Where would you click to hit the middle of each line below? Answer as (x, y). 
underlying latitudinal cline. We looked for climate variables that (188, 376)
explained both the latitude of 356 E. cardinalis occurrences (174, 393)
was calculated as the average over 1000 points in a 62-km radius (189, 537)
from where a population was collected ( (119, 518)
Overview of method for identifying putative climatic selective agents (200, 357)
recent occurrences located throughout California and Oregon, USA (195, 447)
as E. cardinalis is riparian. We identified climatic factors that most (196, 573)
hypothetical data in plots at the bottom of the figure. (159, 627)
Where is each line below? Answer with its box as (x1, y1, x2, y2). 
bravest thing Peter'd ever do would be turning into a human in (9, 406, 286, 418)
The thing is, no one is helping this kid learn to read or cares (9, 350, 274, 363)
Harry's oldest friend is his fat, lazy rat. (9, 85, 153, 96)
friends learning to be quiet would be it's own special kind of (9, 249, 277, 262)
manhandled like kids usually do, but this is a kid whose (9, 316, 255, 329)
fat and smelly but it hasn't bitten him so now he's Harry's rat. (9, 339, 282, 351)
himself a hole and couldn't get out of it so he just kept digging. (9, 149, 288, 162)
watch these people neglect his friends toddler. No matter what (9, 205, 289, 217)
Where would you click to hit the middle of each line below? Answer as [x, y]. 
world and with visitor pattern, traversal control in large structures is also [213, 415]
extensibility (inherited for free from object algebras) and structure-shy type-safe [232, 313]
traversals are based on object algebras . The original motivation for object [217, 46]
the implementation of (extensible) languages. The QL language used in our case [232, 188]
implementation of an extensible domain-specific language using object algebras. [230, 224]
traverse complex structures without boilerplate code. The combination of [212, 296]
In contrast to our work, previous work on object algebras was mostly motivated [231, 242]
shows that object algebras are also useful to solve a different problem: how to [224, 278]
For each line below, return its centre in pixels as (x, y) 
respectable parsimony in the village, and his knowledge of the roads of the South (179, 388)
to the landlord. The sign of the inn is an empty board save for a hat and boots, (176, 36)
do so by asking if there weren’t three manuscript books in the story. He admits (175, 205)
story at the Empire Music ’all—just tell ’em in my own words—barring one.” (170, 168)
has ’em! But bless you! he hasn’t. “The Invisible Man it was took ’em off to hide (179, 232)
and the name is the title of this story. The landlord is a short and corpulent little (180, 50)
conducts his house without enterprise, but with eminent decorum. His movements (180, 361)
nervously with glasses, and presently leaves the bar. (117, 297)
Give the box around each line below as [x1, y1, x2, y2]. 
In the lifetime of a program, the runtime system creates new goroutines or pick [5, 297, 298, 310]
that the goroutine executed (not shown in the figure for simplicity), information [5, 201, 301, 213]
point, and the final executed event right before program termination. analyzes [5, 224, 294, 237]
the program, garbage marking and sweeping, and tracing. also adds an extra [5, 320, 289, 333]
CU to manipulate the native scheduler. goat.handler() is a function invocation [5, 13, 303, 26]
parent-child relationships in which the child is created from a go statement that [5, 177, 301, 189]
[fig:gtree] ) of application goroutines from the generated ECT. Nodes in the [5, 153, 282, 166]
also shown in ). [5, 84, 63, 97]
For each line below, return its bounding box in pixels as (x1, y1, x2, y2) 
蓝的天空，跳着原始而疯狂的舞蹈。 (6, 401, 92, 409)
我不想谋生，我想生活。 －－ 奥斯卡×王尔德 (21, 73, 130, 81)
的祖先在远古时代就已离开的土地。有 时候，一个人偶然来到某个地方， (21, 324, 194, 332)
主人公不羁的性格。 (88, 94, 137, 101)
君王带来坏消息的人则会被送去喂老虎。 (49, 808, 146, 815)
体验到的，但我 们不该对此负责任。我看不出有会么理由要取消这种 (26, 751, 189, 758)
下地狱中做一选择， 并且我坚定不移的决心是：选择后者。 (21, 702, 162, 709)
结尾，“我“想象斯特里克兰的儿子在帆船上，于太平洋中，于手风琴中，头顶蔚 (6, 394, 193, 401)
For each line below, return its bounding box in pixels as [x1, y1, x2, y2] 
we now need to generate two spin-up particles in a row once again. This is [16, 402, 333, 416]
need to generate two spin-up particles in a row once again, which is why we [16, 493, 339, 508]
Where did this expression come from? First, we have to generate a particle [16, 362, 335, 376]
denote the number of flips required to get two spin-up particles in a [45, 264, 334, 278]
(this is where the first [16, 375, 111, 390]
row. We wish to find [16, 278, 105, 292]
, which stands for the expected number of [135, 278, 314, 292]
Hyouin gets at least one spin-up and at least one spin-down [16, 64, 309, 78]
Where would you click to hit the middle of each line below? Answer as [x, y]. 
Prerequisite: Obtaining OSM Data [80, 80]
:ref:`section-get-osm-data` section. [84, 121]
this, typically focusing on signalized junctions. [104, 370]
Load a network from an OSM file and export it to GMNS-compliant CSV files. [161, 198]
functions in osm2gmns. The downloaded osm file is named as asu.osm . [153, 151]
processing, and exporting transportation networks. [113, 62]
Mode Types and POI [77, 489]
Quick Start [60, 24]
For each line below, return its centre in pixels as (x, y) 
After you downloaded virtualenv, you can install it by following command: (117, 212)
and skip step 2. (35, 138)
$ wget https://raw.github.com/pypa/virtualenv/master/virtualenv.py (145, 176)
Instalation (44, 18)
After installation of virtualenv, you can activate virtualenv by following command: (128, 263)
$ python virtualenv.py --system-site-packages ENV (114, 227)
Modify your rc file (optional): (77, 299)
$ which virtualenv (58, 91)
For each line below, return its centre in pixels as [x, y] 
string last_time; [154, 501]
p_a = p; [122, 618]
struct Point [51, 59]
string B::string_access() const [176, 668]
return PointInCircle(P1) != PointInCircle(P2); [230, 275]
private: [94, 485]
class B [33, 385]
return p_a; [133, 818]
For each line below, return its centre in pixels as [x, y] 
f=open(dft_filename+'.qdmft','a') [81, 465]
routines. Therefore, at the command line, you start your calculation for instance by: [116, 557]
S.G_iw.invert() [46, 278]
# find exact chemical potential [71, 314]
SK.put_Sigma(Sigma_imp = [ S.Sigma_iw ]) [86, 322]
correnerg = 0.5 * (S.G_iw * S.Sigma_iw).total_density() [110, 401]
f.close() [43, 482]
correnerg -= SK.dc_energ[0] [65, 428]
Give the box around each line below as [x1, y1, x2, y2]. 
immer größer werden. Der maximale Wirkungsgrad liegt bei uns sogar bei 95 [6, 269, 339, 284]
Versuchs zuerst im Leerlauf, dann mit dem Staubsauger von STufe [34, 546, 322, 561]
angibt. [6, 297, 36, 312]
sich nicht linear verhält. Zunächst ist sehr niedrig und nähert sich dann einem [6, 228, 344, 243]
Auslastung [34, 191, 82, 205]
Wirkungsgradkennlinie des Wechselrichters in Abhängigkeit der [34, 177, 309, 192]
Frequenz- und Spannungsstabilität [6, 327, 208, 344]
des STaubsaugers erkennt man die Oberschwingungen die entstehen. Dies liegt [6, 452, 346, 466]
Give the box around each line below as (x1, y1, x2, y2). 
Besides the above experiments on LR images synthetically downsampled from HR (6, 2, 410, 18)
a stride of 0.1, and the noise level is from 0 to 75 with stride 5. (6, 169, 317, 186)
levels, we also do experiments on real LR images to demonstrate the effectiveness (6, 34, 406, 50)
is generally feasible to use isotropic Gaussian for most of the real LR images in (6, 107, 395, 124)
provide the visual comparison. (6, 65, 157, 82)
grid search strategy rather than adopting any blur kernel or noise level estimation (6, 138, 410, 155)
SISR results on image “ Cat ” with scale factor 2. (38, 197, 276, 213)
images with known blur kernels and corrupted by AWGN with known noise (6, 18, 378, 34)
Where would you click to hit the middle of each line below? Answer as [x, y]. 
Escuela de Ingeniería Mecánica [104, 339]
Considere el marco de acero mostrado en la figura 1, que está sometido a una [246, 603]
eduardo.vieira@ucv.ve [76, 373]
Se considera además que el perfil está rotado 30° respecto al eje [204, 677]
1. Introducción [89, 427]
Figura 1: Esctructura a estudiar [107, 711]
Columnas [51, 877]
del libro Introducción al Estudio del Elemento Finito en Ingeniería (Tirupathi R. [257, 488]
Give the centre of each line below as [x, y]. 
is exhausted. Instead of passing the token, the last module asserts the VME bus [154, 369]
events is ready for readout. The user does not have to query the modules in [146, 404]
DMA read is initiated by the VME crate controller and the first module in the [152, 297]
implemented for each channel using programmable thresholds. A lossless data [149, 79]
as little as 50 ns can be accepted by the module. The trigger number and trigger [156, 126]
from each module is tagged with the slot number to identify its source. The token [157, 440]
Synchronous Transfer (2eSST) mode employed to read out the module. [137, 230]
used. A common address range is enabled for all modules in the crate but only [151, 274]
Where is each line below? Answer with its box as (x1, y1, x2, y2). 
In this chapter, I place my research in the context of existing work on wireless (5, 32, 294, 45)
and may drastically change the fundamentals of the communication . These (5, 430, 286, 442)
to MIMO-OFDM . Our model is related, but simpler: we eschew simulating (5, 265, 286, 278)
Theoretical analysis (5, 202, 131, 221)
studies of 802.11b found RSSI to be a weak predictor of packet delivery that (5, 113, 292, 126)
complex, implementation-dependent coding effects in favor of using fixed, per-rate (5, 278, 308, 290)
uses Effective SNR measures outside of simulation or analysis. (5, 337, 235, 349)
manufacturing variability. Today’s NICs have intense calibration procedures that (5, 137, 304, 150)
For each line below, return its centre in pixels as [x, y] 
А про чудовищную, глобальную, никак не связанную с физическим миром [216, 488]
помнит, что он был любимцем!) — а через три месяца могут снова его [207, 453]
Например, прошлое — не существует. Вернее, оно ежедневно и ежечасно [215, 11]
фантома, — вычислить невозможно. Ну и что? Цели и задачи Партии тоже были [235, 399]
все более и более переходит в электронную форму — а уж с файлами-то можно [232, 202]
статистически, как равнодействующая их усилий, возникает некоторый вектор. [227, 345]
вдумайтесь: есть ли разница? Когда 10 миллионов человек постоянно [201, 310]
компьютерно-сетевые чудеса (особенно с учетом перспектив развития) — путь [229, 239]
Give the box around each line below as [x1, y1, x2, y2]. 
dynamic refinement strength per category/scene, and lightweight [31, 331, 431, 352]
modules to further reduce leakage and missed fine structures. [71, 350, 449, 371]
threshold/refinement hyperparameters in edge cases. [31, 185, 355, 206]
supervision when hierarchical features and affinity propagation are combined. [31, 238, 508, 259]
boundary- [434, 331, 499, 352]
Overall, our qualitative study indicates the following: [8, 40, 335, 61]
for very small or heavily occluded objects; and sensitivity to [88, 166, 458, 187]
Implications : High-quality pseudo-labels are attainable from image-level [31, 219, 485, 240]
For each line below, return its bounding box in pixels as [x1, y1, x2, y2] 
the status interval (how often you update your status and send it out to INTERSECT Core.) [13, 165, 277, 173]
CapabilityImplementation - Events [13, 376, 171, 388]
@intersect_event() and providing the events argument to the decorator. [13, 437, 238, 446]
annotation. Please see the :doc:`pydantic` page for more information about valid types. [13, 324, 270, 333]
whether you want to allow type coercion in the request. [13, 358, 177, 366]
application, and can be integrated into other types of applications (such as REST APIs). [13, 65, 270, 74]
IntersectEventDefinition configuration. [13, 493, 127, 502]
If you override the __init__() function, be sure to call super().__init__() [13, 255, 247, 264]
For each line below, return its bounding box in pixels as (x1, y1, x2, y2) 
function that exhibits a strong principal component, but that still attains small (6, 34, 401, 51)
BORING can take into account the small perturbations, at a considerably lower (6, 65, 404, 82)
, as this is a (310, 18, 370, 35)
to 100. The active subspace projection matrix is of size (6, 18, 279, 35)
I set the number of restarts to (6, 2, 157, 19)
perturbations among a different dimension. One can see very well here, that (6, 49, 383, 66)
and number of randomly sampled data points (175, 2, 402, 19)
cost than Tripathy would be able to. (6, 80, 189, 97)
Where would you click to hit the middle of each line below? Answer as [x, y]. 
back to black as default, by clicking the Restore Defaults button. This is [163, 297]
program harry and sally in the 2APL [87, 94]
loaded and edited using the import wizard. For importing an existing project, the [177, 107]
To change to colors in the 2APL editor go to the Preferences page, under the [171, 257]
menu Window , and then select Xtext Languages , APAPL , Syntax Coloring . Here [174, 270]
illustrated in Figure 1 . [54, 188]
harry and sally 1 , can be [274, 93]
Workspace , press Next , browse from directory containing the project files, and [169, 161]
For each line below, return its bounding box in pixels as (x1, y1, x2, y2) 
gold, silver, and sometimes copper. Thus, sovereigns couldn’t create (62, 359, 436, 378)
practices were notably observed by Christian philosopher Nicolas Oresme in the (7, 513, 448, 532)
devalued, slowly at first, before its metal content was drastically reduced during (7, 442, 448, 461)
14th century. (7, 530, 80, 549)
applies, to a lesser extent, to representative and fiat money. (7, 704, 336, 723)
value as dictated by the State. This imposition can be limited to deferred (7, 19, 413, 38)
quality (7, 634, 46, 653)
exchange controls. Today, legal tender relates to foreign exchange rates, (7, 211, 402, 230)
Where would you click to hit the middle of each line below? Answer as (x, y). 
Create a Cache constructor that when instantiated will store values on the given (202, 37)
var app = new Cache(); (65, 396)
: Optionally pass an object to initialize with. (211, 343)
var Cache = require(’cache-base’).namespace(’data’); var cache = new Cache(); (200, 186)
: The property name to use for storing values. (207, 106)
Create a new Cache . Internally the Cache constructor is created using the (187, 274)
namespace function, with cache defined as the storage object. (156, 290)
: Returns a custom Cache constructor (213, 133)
++++
## Work task
Only the lines above from the one with "gold, silver, and" up to and including the one with "quality (7, 634, 46, 653)" should be repeated, exactly as written.

## Response area
gold, silver, and sometimes copper. Thus, sovereigns couldn’t create (62, 359, 436, 378)
practices were notably observed by Christian philosopher Nicolas Oresme in the (7, 513, 448, 532)
devalued, slowly at first, before its metal content was drastically reduced during (7, 442, 448, 461)
14th century. (7, 530, 80, 549)
applies, to a lesser extent, to representative and fiat money. (7, 704, 336, 723)
value as dictated by the State. This imposition can be limited to deferred (7, 19, 413, 38)
quality (7, 634, 46, 653)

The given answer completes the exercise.